Polemik KRIS BPJS Kesehatan: Buruh Ajukan Penolakan, DJSN Buka Diri terhadap Masukan
Gelombang penolakan terhadap implementasi Kamar Rawat Inap Standar (KRIS) dalam sistem BPJS Kesehatan terus bergulir. Kali ini, suara penolakan datang dari kalangan buruh yang merasa kebijakan tersebut berpotensi merugikan hak-hak mereka dalam memperoleh layanan kesehatan yang layak.
Dewan Jaminan Sosial Nasional (DJSN) merespons aspirasi tersebut dengan menggelar audiensi bersama perwakilan serikat buruh. Pertemuan yang berlangsung di Jakarta pada Rabu (21/5/2025) itu menjadi wadah bagi buruh untuk menyampaikan secara langsung keberatan mereka terkait Peraturan Presiden (Perpres) Nomor 59 Tahun 2024. Perpres ini merupakan perubahan ketiga atas Perpres Nomor 82 Tahun 2018 tentang Jaminan Kesehatan, yang di dalamnya mengatur tentang KRIS.
Salah satu poin krusial yang menjadi sorotan buruh adalah Pasal 46 ayat 7 Perpres 59/2024. Pasal ini mengatur tentang standar fasilitas ruang perawatan inap, termasuk sarana dan prasarana, jumlah tempat tidur, serta peralatan medis yang disediakan. Buruh khawatir standar yang ditetapkan dalam KRIS akan menurunkan kualitas pelayanan yang selama ini mereka terima.

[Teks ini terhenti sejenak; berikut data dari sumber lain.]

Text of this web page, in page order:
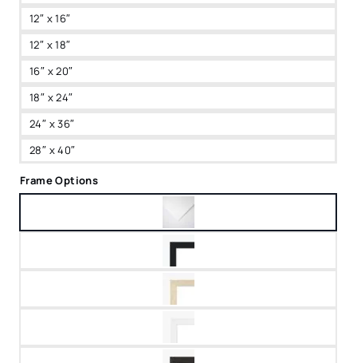
12″ x 16″
12″ x 18″
16″ x 20″
18″ x 24″
24″ x 36″
28″ x 40″
Frame Options
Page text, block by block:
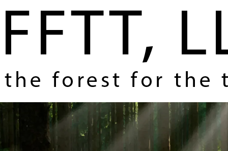
Home
About Us
Coverage and Themes
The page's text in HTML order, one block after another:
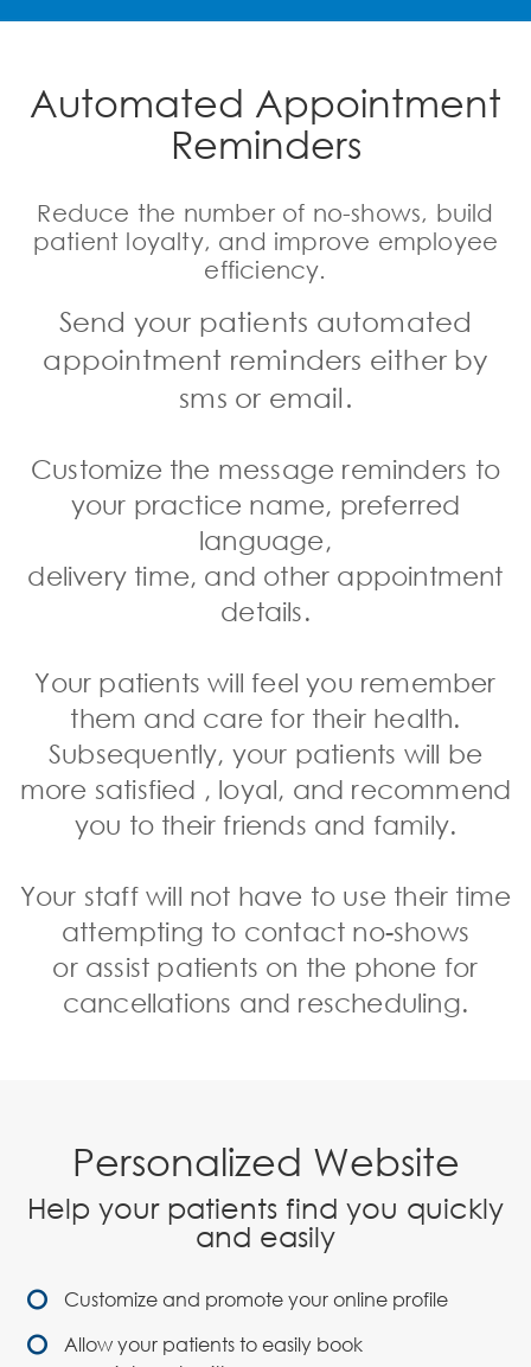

Ketua DJSN, Nunung Nuryartono, menyatakan bahwa pihaknya terbuka terhadap segala masukan dari berbagai pihak, termasuk buruh. Ia menegaskan bahwa DJSN memiliki tanggung jawab untuk menampung dan mempertimbangkan setiap aspirasi dalam rangka meningkatkan mutu layanan dan memperbaiki sistem perlindungan sosial di Indonesia, khususnya jaminan sosial.

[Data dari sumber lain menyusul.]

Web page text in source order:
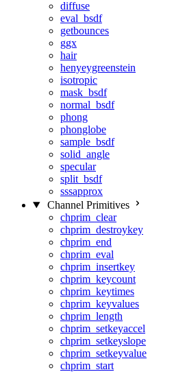
diffuse
eval_bsdf
getbounces
ggx
hair
henyeygreenstein
isotropic
mask_bsdf
normal_bsdf
phong
phonglobe
sample_bsdf
solid_angle
specular
split_bsdf
sssapprox
Channel Primitives
chprim_clear
chprim_destroykey
chprim_end
chprim_eval
chprim_insertkey
chprim_keycount
chprim_keytimes
chprim_keyvalues
chprim_length
chprim_setkeyaccel
chprim_setkeyslope
chprim_setkeyvalue
chprim_start

"Kami menerima setiap masukan, setiap apa yang disampaikan oleh seluruh pemangku kepentingan di dalam upaya untuk semakin meningkatkan mutu layanan perbaikan dan sistem perlindungan sosial di Indonesia, khususnya jaminan sosial," ujar Nuryartono usai audiensi.
Sebelumnya, Ketua Koordinator Forum Jamsos, Jusuf Rizal, secara tegas menyatakan penolakan terhadap konsep KRIS. Ia menilai bahwa kebijakan tersebut bertentangan dengan prinsip keadilan. Rizal juga mendesak Presiden Prabowo Subianto untuk mengevaluasi kembali kebijakan-kebijakan yang berkaitan dengan jaminan sosial.
"Kita menolak terhadap ide gagasan KRIS ini satu ruang perawatan yang bertentangan dengan prinsip keadilan buat kita. Kedua, kita minta kepada Presiden RI Pak Prabowo Sudanto agar mengkaji ulang berbagai kebijakan-kebijakan yang menyangkut masalah jaminan sosial," tegasnya.
Forum Jamsos khawatir implementasi KRIS akan meningkatkan beban biaya BPJS Kesehatan secara signifikan. Hal ini dikhawatirkan akan mengurangi anggaran yang seharusnya dapat dialokasikan untuk peningkatan kualitas pelayanan kesehatan yang sudah ada. Mereka berharap dana yang telah dialokasikan di BPJS Kesehatan dapat dimanfaatkan secara optimal untuk meningkatkan pelayanan yang sudah ada, bukan justru dialihkan untuk memenuhi standar KRIS yang dinilai kurang adil.